Work to complete: Give again, exactly, every line of the entries below from the one that has "Window Grid And Roof Mount Diversity Antenna" to the last.

Records from a dataset
-----
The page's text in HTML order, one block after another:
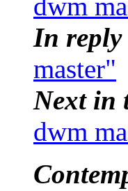
In reply
master"
Next in
dwm
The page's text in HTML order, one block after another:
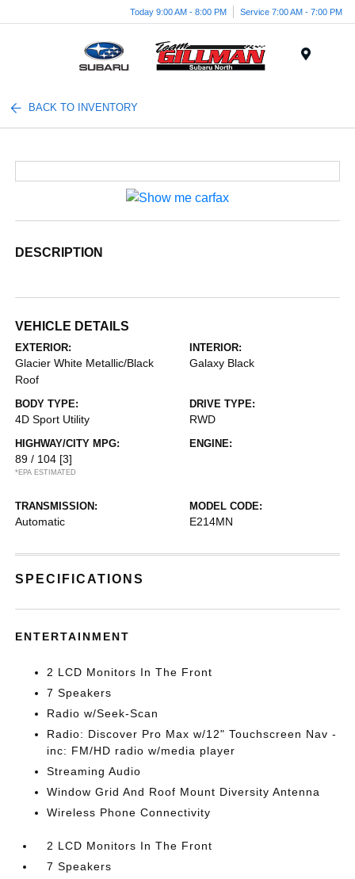
Today 9:00 AM - 8:00 PM Service 7:00 AM - 7:00 PM
BACK TO INVENTORY
DESCRIPTION
VEHICLE DETAILS
EXTERIOR:
Glacier White Metallic/Black
Roof
INTERIOR:
Galaxy Black
BODY TYPE:
4D Sport Utility
DRIVE TYPE:
RWD
HIGHWAY/CITY MPG:
89 / 104 [3]
*EPA ESTIMATED
ENGINE:
TRANSMISSION:
Automatic
MODEL CODE:
E214MN
SPECIFICATIONS
ENTERTAINMENT
2 LCD Monitors In The Front
7 Speakers
Radio w/Seek-Scan
Radio: Discover Pro Max w/12" Touchscreen Nav -
inc: FM/HD radio w/media player
Streaming Audio
Window Grid And Roof Mount Diversity Antenna
Wireless Phone Connectivity
2 LCD Monitors In The Front
7 Speakers
-----
Task result:
Window Grid And Roof Mount Diversity Antenna
Wireless Phone Connectivity
2 LCD Monitors In The Front
7 Speakers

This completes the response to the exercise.